In the last few days, some of you have noticed that Android is gaining some of the same kinds of features and concepts we’ve discovered are coming in Fuchsia. Let’s take a few minutes to dig into each of them and what they mean as a whole for the two OSes.

App Actions vs Suggestions

The most Fuchsia-like feature announced is definitely ‘App Actions,’ the ability for an app to suggest itself to the user in certain searches. These suggestions are powered by the app’s available ‘intents’ and filtered through by machine learning. As intents have been a core part of Android development for years now, most apps already have Intents and shouldn’t need much work to have useful App Actions.

Android’s App Actions (left) and Fuchsia’s Suggestions (right)

The Fuchsia equivalent of this is ‘Suggestions.’ Suggestions are offered up by agents (a cool new concept in Fuchsia) based on the user’s current context (what they’ve recently done, what’s currently on screen, etc) or, like Android’s App Actions, based on a search.

Android actually takes it a step further than Fuchsia here with its idea of Slices, letting apps offer a widget-like view in certain searches.

App Bundles vs Modules

In my opinion, the most interesting announcement of the I/O Developer Keynote was the introduction of ‘app bundles’. On the surface, App Bundles just look like a way to give apps smaller download sizes. That’s even how the keynote speaker presented it, with graphs showing that larger apps get fewer installs.

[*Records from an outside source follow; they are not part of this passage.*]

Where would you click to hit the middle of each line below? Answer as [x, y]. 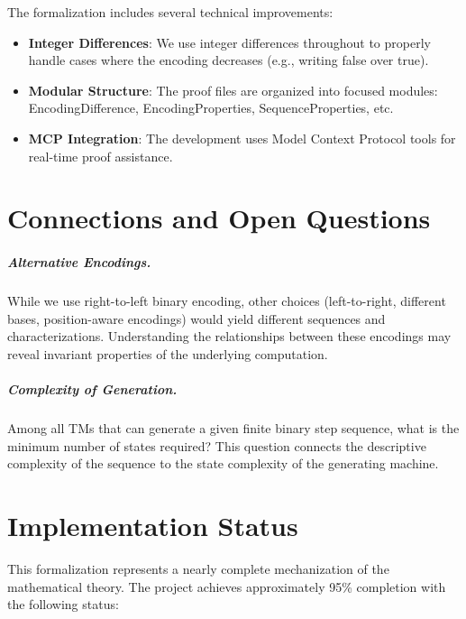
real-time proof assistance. [101, 156]
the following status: [63, 604]
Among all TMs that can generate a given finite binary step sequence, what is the [233, 428]
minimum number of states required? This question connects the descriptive [217, 445]
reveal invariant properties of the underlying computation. [168, 353]
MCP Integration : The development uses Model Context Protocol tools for [242, 138]
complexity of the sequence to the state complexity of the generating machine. [223, 463]
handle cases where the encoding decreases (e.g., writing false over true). [228, 60]
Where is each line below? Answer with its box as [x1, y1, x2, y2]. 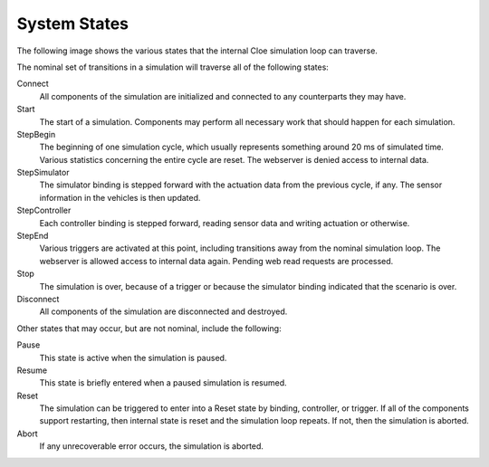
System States [16, 14, 129, 33]
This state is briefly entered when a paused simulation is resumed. [39, 377, 287, 388]
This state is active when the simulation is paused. [39, 352, 227, 363]
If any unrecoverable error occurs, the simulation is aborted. [39, 441, 264, 452]
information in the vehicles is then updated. [39, 192, 201, 203]
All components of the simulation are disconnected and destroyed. [39, 306, 288, 317]
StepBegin [16, 129, 56, 139]
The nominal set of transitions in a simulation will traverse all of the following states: [16, 62, 330, 72]
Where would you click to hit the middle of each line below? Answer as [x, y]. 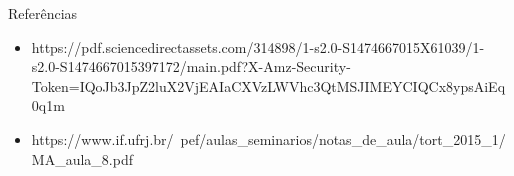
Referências [43, 13]
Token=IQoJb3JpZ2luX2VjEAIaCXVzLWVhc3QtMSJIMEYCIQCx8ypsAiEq [268, 85]
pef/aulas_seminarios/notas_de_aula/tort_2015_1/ [343, 138]
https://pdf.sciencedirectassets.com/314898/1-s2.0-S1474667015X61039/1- [258, 46]
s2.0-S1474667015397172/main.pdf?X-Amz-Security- [191, 66]
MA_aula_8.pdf [82, 158]
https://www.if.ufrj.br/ [102, 138]
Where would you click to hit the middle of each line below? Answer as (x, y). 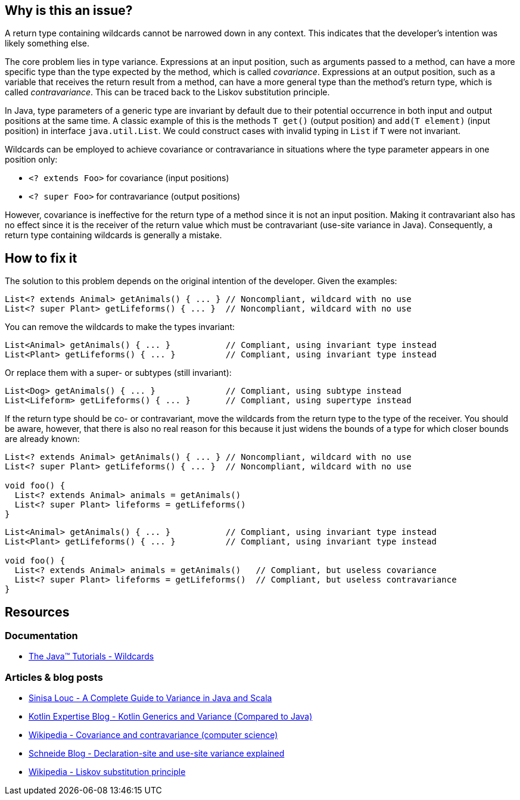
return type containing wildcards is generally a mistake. (113, 235)
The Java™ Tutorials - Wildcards (91, 656)
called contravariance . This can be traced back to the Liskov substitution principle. (167, 92)
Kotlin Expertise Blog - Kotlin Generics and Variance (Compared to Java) (171, 717)
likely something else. (47, 43)
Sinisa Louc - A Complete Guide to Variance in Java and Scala (150, 698)
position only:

Looking closer though, it opens Android apps to be more dynamic. Using the upcoming ‘Dynamic Delivery’ system designed for App Bundles, Android apps can install additional features after the main installation. This is something like Fuchsia’s modular system (here’s a refresher), that breaks monolithic apps down into smaller modules that serve a specific purpose.

That’s not even the only Fuchsia-like feature enabled by App Bundles. On the its developer page, Google claims

 You will soon be able to “instant enable” the Android App Bundle, so that users can launch modules instantly, from any link, and without installation. Regardless of whether you start by building an app bundle or Android Instant App, you’ll be ready for instant-enabled Android App Bundles when we rollout this feature to all developers.

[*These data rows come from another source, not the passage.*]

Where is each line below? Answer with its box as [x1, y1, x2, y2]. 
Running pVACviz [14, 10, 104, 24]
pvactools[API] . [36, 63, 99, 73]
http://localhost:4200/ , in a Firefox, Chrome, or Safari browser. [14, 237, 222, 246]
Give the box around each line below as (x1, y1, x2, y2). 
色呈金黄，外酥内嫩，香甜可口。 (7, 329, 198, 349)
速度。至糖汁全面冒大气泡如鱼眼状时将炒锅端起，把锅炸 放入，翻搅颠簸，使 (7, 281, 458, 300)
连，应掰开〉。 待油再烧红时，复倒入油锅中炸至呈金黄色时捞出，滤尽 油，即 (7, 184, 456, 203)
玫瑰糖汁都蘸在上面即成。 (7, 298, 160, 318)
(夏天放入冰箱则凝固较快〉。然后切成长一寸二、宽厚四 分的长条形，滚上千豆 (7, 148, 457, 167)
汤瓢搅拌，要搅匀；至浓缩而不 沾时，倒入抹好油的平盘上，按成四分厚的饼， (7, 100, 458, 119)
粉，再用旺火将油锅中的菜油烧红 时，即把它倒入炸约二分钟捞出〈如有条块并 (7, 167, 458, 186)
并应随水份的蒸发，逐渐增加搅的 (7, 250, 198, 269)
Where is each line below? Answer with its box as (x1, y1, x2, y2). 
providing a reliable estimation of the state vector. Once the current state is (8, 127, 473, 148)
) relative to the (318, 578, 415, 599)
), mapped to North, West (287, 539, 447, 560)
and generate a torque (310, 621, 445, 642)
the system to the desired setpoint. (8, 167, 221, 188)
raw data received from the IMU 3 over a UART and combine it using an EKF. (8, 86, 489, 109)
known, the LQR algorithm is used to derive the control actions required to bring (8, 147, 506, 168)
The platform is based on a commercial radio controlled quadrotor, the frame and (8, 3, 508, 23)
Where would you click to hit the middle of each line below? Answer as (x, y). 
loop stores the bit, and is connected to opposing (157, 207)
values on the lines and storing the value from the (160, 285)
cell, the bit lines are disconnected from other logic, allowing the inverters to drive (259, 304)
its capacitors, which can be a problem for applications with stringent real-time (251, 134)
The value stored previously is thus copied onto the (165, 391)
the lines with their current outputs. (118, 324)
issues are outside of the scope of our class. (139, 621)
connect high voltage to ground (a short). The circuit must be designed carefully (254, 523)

This is near identical to Fuchsia’s ability to have almost any app be instant, as we’ve talked about in-depth before.

Fuchsia will go the extra mile

Fuchsia will take these ideas a step further by allowing app actions — in Fuchsia terms a “suggestion” — to appear in search without requiring the app to be installed. If Google’s machine-learning-powered algorithm is reasonably ‘confident‘ that a particular module that you don’t have installed can get the job done, a link to open it ‘instantly’ will appear.

You could possibly search for a movie that’s in theaters, get a suggestion of buying a ticket through Fandango, click it and buy your ticket without installing the app.

Common vision

Now that we’ve established that the two OSes are beginning to have features in common, the question becomes “Why?”

One theory some may have that I’d like to eliminate is that Fuchsia is just a testbed for features to come to Android. This model of starting from scratch has been seen before recently in tech, with Mozilla rewriting their browser engine from scratch and using what they learned to make their existing engine better. The flaw I see with this idea is that the features in question are still actively being fleshed out in Fuchsia.

My personal theory is that Google has a unified vision for its company: AI and machine learning are the way forward. They made that clear last week at I/O with dozens of AIpowered announcements. Google wants to know what you want to do before you want to do it. It’s very likely that this vision of the future of computing was given to both the Fuchsia and Android teams, who each implemented it differently.

Slices, the most Fuchsia-like feature announced at I/O, are actually an Android original. Remember, Android isn’t going anywhere any time soon. Fuchsia isn’t the only vehicle for bringing Google’s vision to fruition. It’s also possible that as the years go on and development continues, Android and Fuchsia will grow more and more alike until the transition, if there ends up being one, is almost seamless.